Zentrale Inspiration für „Let Them Grow“ ist das Stück „I am sitting in…
room“ von Alvin Lucier (1969), in welchem der Komponist seine Narration
aufnimmt, in einem Raum abspielt und erneut aufnimmt, wodurch die
Raumfrequenzen im Prozess der Wiederholungen auf der Tonspur hörbar werden.
„Ich lasse gerne Maschinen für mich arbeiten und reagiere spontan auf sie.
Einerseits bin ich ein totaler Kontrollfreak, überlasse aber auch dem
Zufall eine Rolle, wenn ich meine Stimme verfremde, damit live spiele und
mich wieder aufnehme“, sagt Osojnik.
## Dynamik durch Tricks
Ihre Lust an handgemachter Musik hat jedoch zuerst ein Instrument
ausgelöst, das Fingerspitzengefühl verlangt – die Blockflöte. Osojnik lernt
sie als Kind, in Slowenien hängt der Blockflöte kein solch katastrophaler
Ruf an wie in anderen Ländern. „Sie verlangt vom Menschen, sich eher
zurückzunehmen. Die Blockflöte ist kein lautes Instrument, man muss Dynamik
durch Tricks hervorbringen und lernen, die Intonation mit den Fingern ganz
fein zu schattieren.
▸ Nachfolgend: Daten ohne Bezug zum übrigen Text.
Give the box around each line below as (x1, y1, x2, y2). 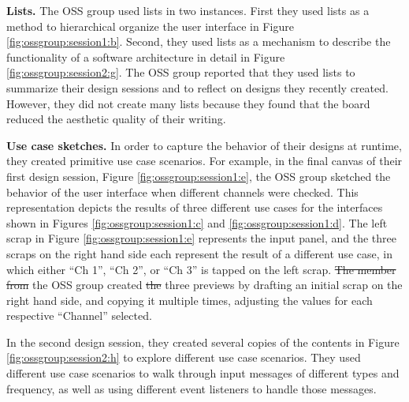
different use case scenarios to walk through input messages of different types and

Das hat von mir verlangt, mich zu zügeln und
gewissermaßen zu implodieren.“
Bald spielt sie in einem Ensemble der Musikschule in Kranj und schließt
dort Bekanntschaft mit der Alten Musik, die bis heute Teil ihrer Identität
ist. „Ich liebe spezialisierte Abläufe und architektonische Strukturen.
Darin ist die Alte Musik elektroakustischer oder akusmatischer Musik
ähnlich.“ Mit Begeisterung spricht sie von gegeneinander verschobenen
Metren und dem polyfonen Gesang verschiedener Texte in der Ars subtilior
des 13. und 14. Jahrhunderts oder von den ersten Opern Claudio Monteverdis.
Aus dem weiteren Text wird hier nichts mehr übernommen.